# Temperature Scale Converter in C++

Problem statement:

Write a program that converts all given temperatures from a given input temperature scale to a given output temperature scale. The temperature scales to be supported are Kelvin, Celsius, Fahrenheit, Rankine, Delisle, Newton, Rømer, Réaumur.

Synopsis: tempconv INPUT_SCALE OUTPUT_SCALE [TEMPERATURE]...

The INPUT_SCALE and OUTPUT_SCALE shall be given as follows:

• K for Kelvin
• C for Celsius
• F for Fahrenheit
• R for Rankine
• D for Delisle
• N for Newton
• Rø for Rømer
• Ré for Réaumur.

Other, longer names should also be possible, like °C or Celsius for Celsius (see code).

Example:

tempconv K C 0 273.15 373.15
-273.15
0.0
100.0


My solution in C++:

#include <iostream>
#include <map>
#include <string>
#include <vector>

using namespace std;

class TemperatureConverter {
public:
double (*toKelvin)(double);
double (*fromKelvin)(double);

static TemperatureConverter* get(string name) {
return converters[name];
}

TemperatureConverter(
double (*toKelvin)(double),
double (*fromKelvin)(double),
vector<string> names
) : toKelvin(toKelvin), fromKelvin(fromKelvin) {
for (auto name : names)
converters[name] = this;
}

private:
static map<string, TemperatureConverter*> converters;
};

map<string, TemperatureConverter*> TemperatureConverter::converters = {};
#define TEMPERATURE_CONVERTER(name, toKelvinExpression, fromKelvinExpression, ...) \
TemperatureConverter name = TemperatureConverter( \
[](double kelvin) { return fromKelvinExpression; }, \
{__VA_ARGS__} \
)

TEMPERATURE_CONVERTER(kelvin,     kelvin,                           kelvin,                            "Kelvin", "K", "k");
TEMPERATURE_CONVERTER(celsius,    celsius + 273.15,                 kelvin - 273.15,                   "Celsius", "°C", "C", "c");
TEMPERATURE_CONVERTER(delisle,    373.15 - delisle * 2 / 3,         (373.15 - kelvin) * 3 / 2,         "Delisle", "°De", "De", "DE", "de");
TEMPERATURE_CONVERTER(fahrenheit, (fahrenheit + 459.67) * 5 / 9,    kelvin * 9 / 5 - 459.67,           "Fahrenheit", "°F", "F", "f");
TEMPERATURE_CONVERTER(newton,     newton * 100 / 33 + 273.15,       (kelvin - 273.15) * 33 / 100,      "Newton", "°N", "N", "n");
TEMPERATURE_CONVERTER(rankine,    rankine * 5 / 9,                  kelvin * 9 / 5,                    "Rankine", "°R", "R", "r");
TEMPERATURE_CONVERTER(réaumur,    réaumur * 5 / 4 + 273.15,         (kelvin - 273.15) * 4 / 5,         "Réaumur", "Reaumur", "°Ré", "°Re", "Ré", "RÉ", "ré", "Re", "RE", "re");
TEMPERATURE_CONVERTER(rømer,      (rømer - 7.5) * 40 / 21 + 273.15, (kelvin - 273.15) * 21 / 40 + 7.5, "Rømer", "Romer", "°Rø", "°Ro", "Rø", "RØ", "rø", "Ro", "RO", "ro");

int main(const int argc, const char *const argv[]) {
auto toKelvin   = TemperatureConverter::get(argv)->toKelvin;
auto fromKelvin = TemperatureConverter::get(argv)->fromKelvin;
for (int i = 3; i < argc; i++)
cout << fromKelvin(toKelvin(atof(argv[i]))) << endl;
return EXIT_SUCCESS;
}


Note: There are a few feedbacks that I'm aware and that I'm not interested in:

• The lines defining the converters are long.

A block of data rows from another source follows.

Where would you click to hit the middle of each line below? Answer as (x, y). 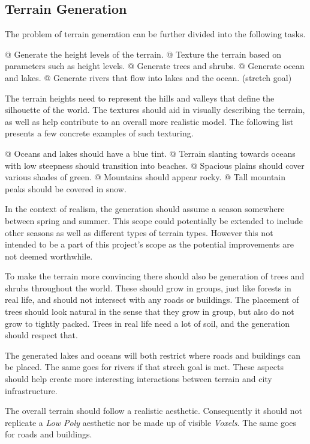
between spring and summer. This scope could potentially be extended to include (154, 220)
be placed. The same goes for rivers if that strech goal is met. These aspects (145, 367)
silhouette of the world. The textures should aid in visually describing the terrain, (155, 110)
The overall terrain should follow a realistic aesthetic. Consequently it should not (154, 411)
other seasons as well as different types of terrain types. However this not (139, 232)
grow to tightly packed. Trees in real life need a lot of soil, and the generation (148, 323)
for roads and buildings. (49, 434)
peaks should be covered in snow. (66, 188)
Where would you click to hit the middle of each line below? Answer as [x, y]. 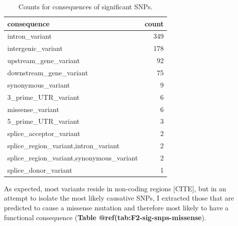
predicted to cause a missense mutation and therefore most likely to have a [116, 207]
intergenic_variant [35, 48]
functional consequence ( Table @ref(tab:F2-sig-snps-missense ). [105, 217]
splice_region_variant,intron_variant [63, 146]
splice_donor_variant [40, 169]
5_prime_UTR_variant [44, 121]
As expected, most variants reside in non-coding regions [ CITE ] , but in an [115, 188]
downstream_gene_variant [48, 72]
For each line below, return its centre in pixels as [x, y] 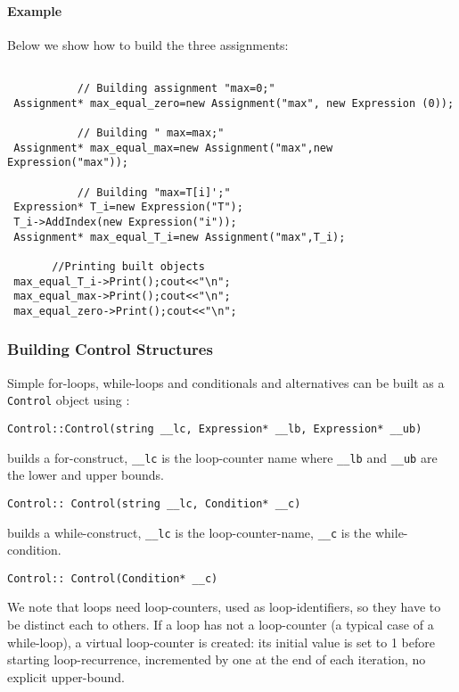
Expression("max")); [68, 163]
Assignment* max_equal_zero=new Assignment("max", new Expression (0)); [234, 103]
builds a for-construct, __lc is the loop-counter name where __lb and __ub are [222, 457]
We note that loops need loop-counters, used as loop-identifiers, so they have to [224, 607]
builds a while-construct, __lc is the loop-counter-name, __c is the [189, 532]
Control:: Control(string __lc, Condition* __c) [154, 503]
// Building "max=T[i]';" [154, 192]
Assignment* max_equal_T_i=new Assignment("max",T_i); [180, 237]
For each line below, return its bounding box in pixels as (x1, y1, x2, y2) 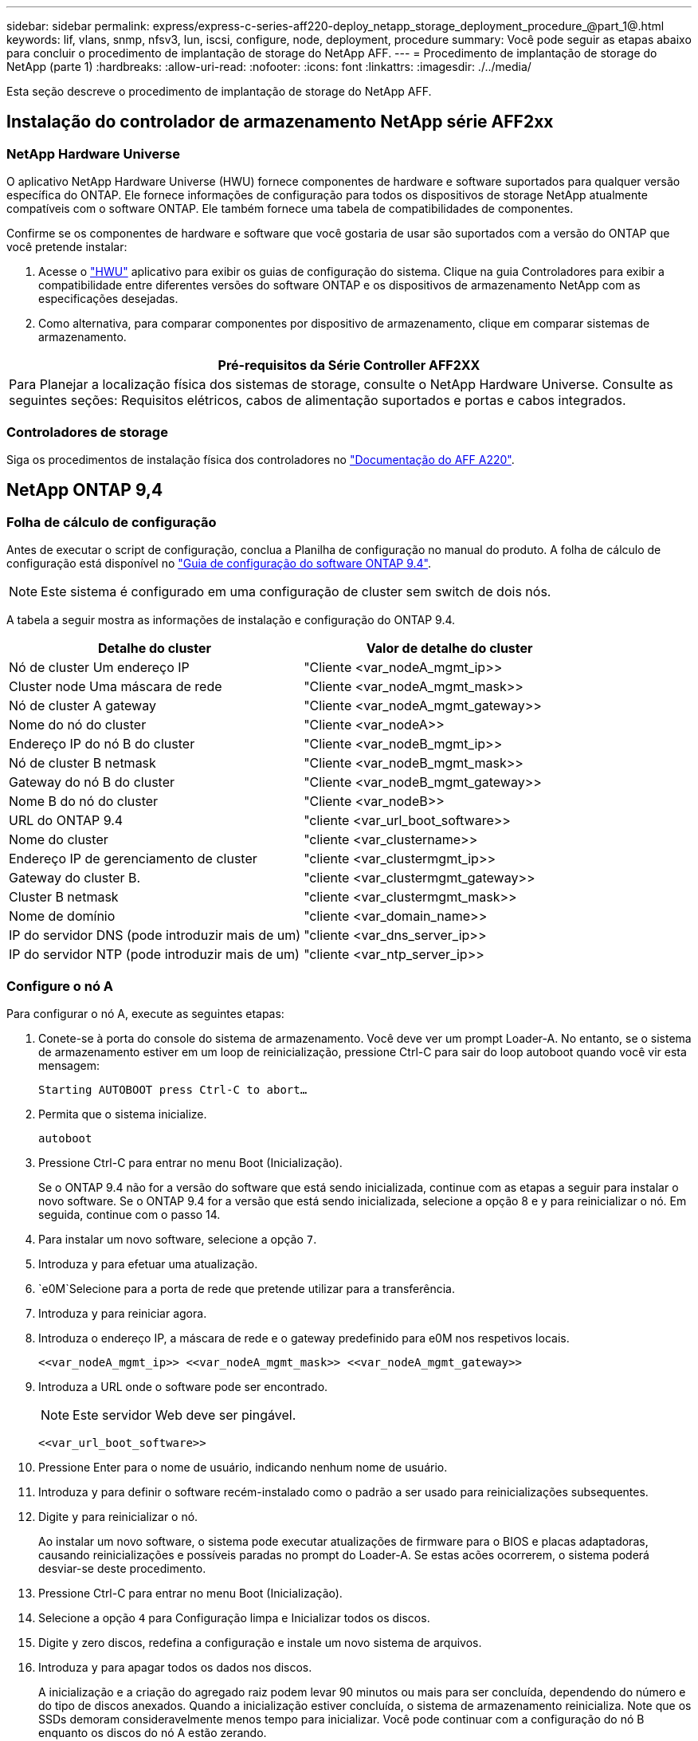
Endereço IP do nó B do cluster (9, 736, 195, 753)
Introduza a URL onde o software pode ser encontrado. (38, 1379, 328, 1393)
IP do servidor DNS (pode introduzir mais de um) (9, 927, 301, 944)
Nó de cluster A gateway (9, 698, 156, 714)
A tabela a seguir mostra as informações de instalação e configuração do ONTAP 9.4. (6, 613, 456, 627)
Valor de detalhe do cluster (366, 640, 533, 657)
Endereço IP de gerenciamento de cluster (9, 851, 257, 867)
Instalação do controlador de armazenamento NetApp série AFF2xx (6, 112, 554, 132)
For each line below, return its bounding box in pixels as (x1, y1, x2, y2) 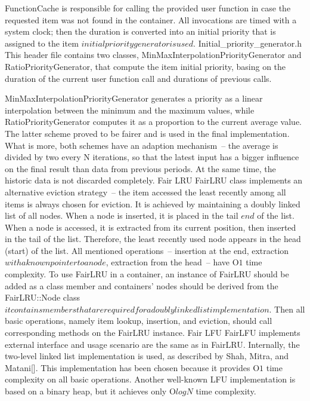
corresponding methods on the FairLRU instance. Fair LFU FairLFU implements (5, 326, 300, 339)
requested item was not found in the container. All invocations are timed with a (5, 13, 297, 26)
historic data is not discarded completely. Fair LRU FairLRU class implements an (5, 174, 303, 186)
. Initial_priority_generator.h (193, 36, 302, 49)
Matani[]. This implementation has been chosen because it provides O (5, 361, 260, 374)
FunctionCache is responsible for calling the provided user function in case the (5, 2, 291, 14)
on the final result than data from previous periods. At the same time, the (5, 162, 276, 175)
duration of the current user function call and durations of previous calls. (5, 72, 272, 84)
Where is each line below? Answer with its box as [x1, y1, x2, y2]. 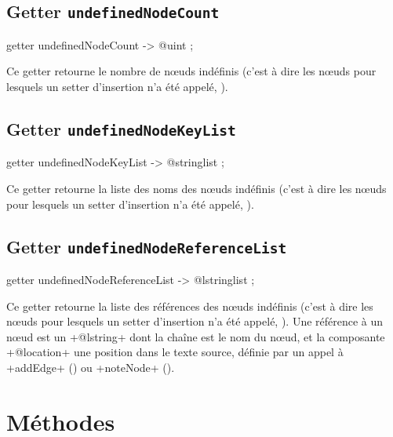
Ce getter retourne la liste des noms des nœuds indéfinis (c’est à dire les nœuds [6, 180, 387, 196]
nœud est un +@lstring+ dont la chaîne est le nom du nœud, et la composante [6, 328, 385, 344]
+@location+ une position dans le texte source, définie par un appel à [6, 344, 344, 360]
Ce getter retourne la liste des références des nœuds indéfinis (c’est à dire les [6, 297, 373, 314]
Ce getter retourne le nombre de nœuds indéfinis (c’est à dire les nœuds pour [6, 63, 377, 79]
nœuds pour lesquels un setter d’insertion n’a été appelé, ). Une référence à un [6, 313, 384, 330]
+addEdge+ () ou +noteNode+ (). [6, 359, 175, 375]
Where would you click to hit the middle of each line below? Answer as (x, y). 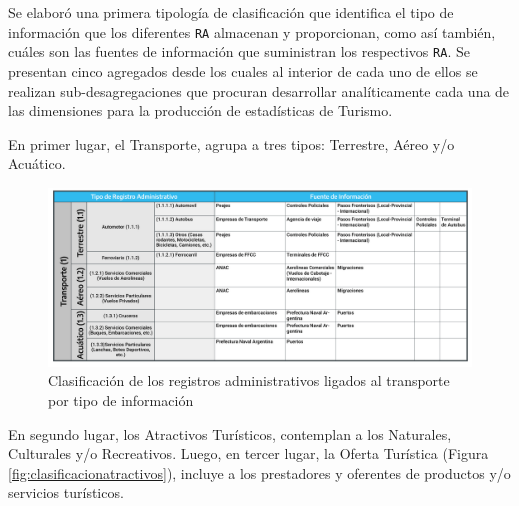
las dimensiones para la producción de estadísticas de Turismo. (200, 110)
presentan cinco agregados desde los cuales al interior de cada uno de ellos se (243, 70)
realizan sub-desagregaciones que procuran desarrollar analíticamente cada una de (259, 90)
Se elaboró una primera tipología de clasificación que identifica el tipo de (231, 12)
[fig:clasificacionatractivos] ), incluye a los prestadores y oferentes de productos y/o (259, 472)
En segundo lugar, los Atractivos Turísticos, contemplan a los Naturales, (230, 433)
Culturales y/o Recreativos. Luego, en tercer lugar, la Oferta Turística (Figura (248, 453)
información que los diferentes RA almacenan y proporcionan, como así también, (252, 31)
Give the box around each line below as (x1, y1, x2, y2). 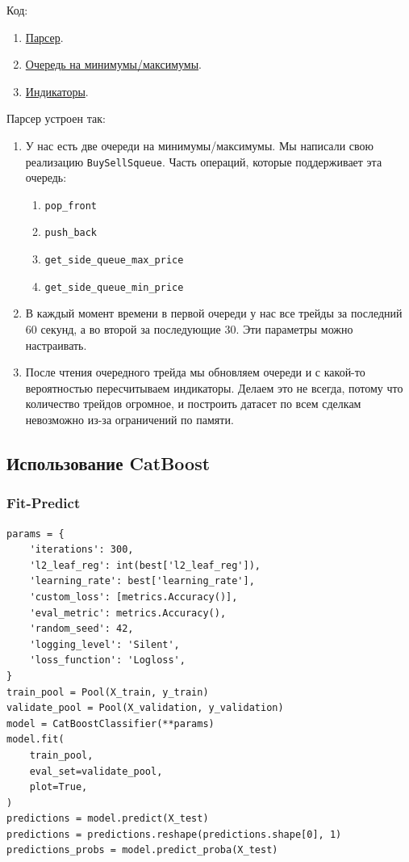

However, in this case, the length allows for a tabular source format, which in this case I find more readable.
• using namespace std. This is a simple program. I don't use using namespace std in complex programs for known reasons. These reasons do not apply to simple programs like this.
• There is no error handling for invalid command line arguments (insufficient count, unknown scales, strings that aren't numbers). I'm aware of that and I'm fine with that.

I'm looking for things that can be done smarter and more concise. For example, can the vector be simplified? Can the initialization be simplified? Is there a way to get a roughly equivalently concise implementation without a macro, like any shortcuts for lambda expressions that I'm not aware of?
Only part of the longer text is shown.